A Renova passa periodicamente com carros-pipa pelo vilarejo, nos períodos mais secos, para evitar que a poeira de rejeito se espalhe. A fundação afirma que a lama em si não traz riscos à saúde, que os estudos químicos feitos no material chegaram à conclusão de que ele é inerte.

Nesse sentido, um caso particular vem sendo observado entre os atingidos do município de Barra Longa, a 60 km de Mariana, que permaneceram em suas casas durante o processo de reconstrução. A poeira intensa gerada pelas obras no decorrer do último ano e espalhada pela cidade pelo trânsito de veículos pesados vem ocasionando, de acordo com os moradores, problemas respiratórios e de pele.

O início da reconstrução de Paracatu em um terreno próximo está previsto para 2018 e a entrega, para o ano seguinte. Silva não sabe se quer mudar. "Isso vai ser uma coisa que vai ter que ser muito conversada", afirma o agricultor, que se preocupa com questões como a disponibilidade de água na região escolhida para a "nova" Paracatu.

Loucos por Bento

Para tentar fugir da realidade árida da vida provisória na cidade, marcada por uma relação tensa com os marianenses, a comunidade de Bento Rodrigues, a mais afetada pelo rompimento da barragem, também tem voltado ao local do desastre. 

Mônica Quintão e a mãe, Maria das Graças, voltam a Bento Rodrigues praticamente todos os fins de semana - Camilla Veras Mota/BBC Brasil - Camilla Veras Mota/BBC Brasil
Mônica Quintão e a mãe, Maria das Graças, voltam a Bento Rodrigues praticamente todos os fins de semana
Imagem: Camilla Veras Mota/BBC Brasil

Já faz um ano que Mônica Quintão e a família passam praticamente todos os fins de semana no distrito, que permanece sem energia elétrica. A casa da tia, uma das poucas poupadas pela lama, estava suja, sem porta e sem janelas - levadas por saqueadores - na primeira vez em que dormiram lá.
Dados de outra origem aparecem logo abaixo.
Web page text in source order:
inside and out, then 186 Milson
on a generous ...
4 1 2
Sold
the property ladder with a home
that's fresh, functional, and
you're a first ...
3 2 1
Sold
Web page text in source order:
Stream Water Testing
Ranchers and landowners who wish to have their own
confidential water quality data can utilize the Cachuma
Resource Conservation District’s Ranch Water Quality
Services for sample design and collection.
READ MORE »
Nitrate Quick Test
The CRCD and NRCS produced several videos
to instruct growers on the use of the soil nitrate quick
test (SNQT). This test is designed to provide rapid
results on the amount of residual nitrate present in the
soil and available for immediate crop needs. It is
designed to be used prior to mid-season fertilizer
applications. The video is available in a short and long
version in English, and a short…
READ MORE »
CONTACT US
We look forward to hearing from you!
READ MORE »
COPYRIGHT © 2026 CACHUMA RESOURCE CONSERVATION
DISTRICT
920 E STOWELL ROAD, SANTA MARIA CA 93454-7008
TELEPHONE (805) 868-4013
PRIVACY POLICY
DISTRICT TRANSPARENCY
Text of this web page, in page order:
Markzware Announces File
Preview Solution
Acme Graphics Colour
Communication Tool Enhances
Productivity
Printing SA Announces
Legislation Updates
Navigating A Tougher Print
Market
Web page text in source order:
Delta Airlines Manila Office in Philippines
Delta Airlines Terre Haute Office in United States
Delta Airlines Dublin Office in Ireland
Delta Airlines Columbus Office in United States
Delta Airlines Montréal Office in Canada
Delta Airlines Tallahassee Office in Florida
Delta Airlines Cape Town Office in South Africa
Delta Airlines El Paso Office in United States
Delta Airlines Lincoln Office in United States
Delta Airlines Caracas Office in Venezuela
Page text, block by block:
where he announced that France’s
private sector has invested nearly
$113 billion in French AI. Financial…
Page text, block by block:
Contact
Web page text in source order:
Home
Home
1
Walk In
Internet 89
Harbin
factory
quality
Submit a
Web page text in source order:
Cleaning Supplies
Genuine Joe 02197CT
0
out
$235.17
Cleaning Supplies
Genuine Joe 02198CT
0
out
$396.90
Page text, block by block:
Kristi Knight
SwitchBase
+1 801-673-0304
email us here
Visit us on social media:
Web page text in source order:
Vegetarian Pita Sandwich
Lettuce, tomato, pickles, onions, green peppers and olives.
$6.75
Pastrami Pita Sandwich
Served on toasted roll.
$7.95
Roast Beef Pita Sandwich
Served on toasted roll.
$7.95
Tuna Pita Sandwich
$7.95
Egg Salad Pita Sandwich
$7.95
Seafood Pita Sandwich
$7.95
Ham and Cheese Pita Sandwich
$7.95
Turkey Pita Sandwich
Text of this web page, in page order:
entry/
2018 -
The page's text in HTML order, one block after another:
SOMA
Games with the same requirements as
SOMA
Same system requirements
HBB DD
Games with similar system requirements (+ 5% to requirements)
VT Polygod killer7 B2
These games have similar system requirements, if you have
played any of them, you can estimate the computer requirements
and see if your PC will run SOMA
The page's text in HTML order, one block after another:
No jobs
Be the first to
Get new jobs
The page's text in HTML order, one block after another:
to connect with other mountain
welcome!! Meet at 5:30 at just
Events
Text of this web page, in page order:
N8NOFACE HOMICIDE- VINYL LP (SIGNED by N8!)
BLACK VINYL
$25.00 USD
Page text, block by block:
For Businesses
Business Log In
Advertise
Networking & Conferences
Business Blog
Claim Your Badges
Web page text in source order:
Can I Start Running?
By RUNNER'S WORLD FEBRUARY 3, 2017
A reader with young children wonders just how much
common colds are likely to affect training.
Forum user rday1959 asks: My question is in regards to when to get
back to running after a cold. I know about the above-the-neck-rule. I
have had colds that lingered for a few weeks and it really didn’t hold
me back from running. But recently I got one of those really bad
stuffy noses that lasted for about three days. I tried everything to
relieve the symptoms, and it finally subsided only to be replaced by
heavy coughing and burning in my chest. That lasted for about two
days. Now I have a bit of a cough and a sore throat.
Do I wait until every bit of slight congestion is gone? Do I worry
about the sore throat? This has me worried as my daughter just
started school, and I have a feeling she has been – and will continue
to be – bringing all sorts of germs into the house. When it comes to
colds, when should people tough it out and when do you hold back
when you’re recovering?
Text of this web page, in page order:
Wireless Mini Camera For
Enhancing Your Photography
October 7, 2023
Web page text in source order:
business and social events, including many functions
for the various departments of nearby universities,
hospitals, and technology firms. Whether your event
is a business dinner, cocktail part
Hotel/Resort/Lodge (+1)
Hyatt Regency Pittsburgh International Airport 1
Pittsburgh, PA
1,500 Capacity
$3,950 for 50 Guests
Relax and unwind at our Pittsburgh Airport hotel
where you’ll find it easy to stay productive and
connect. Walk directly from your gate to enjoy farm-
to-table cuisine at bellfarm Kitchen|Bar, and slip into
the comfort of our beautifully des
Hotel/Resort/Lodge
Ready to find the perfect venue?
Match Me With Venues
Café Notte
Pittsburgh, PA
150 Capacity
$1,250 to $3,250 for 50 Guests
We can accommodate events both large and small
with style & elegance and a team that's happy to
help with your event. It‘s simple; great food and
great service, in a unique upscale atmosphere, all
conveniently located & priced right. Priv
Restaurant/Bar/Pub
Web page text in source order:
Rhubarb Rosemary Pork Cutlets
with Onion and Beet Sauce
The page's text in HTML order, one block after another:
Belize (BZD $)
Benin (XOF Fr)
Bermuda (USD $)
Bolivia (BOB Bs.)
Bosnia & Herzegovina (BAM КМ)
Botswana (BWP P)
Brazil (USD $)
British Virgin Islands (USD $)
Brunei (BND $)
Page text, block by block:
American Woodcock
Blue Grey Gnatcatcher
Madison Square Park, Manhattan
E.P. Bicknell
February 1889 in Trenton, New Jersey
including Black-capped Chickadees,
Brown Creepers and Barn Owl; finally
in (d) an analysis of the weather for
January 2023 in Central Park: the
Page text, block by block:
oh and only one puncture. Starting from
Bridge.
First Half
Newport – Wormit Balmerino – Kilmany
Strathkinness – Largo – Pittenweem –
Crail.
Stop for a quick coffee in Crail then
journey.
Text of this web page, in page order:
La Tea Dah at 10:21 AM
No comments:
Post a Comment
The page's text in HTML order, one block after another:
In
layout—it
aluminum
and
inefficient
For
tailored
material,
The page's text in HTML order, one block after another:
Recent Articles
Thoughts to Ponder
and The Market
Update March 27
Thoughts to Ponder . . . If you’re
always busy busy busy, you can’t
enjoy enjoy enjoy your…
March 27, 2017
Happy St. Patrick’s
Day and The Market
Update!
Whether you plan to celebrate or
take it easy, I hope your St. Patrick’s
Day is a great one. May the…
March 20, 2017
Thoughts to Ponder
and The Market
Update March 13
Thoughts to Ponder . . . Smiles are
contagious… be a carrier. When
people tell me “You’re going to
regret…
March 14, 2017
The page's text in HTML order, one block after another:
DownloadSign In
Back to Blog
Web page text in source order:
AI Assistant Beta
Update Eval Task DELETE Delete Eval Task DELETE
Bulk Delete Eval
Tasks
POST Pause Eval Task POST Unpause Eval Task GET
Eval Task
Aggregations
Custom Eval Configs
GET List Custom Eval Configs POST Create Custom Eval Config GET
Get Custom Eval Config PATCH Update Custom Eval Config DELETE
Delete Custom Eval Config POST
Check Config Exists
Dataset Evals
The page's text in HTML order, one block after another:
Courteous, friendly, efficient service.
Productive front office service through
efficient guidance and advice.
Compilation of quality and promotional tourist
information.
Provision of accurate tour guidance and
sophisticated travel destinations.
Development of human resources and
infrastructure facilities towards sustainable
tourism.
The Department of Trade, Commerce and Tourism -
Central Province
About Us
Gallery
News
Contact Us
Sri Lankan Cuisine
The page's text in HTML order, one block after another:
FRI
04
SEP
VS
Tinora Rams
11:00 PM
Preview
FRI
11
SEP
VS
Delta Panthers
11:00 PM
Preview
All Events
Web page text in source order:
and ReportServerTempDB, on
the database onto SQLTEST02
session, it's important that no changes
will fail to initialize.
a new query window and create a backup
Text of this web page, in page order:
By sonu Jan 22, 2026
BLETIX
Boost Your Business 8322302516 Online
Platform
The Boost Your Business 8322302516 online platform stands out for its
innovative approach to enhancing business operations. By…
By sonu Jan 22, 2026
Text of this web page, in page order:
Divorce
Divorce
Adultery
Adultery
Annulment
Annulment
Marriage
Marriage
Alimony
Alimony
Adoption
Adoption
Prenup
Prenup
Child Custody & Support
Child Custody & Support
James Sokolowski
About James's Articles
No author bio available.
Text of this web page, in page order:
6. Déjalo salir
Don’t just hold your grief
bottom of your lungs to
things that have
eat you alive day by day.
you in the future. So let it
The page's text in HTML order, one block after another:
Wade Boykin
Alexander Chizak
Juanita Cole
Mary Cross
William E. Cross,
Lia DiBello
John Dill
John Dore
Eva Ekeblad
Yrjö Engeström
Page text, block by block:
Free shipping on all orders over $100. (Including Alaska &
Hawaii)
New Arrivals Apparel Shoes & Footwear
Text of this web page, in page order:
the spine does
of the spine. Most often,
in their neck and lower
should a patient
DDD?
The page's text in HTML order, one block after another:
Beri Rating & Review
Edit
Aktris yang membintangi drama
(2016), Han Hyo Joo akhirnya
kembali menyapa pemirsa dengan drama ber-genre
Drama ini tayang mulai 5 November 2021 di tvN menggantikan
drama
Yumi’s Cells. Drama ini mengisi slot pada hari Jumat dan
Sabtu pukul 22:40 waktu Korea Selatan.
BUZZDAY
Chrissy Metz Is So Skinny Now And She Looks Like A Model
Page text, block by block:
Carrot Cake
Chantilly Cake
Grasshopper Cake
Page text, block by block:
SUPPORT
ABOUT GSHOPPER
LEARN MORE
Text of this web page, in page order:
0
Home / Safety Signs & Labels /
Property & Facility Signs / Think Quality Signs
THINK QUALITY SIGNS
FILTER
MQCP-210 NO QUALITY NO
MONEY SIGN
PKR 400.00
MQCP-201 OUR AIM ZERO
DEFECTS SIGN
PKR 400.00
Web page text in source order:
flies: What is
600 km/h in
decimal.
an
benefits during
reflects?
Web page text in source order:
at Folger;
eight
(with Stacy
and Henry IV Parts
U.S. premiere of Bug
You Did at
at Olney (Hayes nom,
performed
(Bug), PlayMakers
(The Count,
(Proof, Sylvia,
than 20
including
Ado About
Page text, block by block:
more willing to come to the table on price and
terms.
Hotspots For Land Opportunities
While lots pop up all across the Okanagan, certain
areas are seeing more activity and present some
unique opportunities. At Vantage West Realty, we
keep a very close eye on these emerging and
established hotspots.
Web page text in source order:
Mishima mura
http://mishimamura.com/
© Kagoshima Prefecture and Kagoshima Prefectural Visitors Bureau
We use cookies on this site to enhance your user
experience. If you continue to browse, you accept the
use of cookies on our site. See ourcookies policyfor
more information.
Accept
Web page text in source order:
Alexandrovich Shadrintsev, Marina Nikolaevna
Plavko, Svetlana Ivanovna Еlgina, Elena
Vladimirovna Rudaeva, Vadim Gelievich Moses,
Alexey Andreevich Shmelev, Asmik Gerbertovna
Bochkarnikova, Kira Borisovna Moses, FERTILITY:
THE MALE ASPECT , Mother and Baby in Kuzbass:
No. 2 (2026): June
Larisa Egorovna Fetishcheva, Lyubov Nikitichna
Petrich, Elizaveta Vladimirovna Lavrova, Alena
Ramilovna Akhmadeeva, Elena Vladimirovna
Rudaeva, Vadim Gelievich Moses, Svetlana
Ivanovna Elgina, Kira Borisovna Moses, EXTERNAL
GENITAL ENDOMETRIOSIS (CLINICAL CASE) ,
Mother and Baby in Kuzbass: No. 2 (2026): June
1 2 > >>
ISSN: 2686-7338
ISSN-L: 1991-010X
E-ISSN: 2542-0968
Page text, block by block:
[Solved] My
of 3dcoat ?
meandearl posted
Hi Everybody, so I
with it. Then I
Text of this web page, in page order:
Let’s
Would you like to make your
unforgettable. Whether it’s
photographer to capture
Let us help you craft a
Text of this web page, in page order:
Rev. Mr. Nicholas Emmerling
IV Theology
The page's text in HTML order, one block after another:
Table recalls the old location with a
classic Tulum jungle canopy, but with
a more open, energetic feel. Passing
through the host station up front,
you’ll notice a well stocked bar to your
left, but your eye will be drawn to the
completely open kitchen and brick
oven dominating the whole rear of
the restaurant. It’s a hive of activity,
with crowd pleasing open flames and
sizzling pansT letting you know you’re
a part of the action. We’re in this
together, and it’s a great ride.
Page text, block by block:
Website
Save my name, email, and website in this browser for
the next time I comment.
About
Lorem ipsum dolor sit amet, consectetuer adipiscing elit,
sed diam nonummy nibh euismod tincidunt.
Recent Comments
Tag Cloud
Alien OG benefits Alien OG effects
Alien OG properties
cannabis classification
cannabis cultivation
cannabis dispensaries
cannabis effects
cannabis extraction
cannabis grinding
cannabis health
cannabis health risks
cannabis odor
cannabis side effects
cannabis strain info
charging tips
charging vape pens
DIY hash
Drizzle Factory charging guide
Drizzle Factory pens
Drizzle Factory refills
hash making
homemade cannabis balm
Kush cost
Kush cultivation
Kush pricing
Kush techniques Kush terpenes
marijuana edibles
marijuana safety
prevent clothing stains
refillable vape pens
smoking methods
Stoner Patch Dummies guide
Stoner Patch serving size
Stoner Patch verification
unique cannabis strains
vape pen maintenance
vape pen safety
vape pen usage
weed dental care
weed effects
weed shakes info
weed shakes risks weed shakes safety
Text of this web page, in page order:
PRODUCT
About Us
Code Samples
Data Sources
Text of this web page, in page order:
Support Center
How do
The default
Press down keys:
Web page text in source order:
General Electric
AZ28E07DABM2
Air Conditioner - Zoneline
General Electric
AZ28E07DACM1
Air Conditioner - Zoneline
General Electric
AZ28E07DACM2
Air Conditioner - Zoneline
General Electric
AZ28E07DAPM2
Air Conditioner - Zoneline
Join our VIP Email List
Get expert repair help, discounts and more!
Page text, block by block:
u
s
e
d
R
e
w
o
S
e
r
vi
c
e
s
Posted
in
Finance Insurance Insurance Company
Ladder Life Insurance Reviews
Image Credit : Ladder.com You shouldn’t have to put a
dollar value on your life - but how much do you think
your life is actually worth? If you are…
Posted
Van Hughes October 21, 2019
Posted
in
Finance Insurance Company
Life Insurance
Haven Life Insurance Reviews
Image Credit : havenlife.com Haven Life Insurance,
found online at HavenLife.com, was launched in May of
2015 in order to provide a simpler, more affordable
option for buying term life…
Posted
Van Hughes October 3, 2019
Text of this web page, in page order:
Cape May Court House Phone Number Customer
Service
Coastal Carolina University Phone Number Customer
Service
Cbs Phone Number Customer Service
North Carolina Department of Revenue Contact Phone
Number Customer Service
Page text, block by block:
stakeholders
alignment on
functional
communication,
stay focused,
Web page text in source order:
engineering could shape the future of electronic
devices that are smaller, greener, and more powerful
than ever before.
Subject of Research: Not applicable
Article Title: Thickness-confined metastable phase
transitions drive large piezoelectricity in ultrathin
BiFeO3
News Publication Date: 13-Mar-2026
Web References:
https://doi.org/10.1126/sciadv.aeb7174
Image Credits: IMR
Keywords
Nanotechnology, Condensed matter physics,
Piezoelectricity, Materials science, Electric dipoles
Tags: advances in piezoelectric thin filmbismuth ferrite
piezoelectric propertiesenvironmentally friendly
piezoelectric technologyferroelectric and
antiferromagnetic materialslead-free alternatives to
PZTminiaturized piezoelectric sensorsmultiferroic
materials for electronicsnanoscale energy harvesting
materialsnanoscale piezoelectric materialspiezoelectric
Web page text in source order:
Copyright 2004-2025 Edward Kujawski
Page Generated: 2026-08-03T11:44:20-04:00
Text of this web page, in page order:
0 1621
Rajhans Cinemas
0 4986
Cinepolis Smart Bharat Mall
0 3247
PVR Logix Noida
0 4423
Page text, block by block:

À medida que a casa foi sendo recauchutada, o número de ex-moradores que participavam das excursões aumentou. Hoje, ela contabiliza 32 "loucos por Bento", como o grupo se autodenomina.

Ao contrário de Paracatu, a entrada no distrito não é livre. Apenas funcionários da mineradora, moradores e seus convidados podem circular pelas ruínas. 

Grupo dos "loucos por Bento" costuma se reunir em datas festivas, como a procissão de Nossa Senhora das Mercês (acima) - Camilla Veras Mota/BBC Brasil - Camilla Veras Mota/BBC Brasil
Grupo dos "loucos por Bento" costuma se reunir em datas festivas, como a procissão de Nossa Senhora das Mercês (acima)
Imagem: Camilla Veras Mota/BBC Brasil

A turma dos fins de semana, que improvisa a iluminação com celulares e baterias, é menor. As grandes reuniões acontecem nas datas festivas, comemoradas entre as ruínas - a procissão de Nossa Senhora das Mercês, a festa de São Bento, semana santa, virada do ano - e contam com os geradores que passaram a ser alugados pela Renova após um pedido feito pelos atingidos.

As mesas improvisadas a céu aberto são fartas de comida mineira típica. "Todo mundo ganhou peso no último ano", brinca Quintão.

Juntos, os moradores do distrito rezam, cantam, tomam banho na cachoeira que está a uma caminhada de distância e percorrem o que restou de suas casas, ainda em busca de objetos pessoais e lembranças da vida no vilarejo.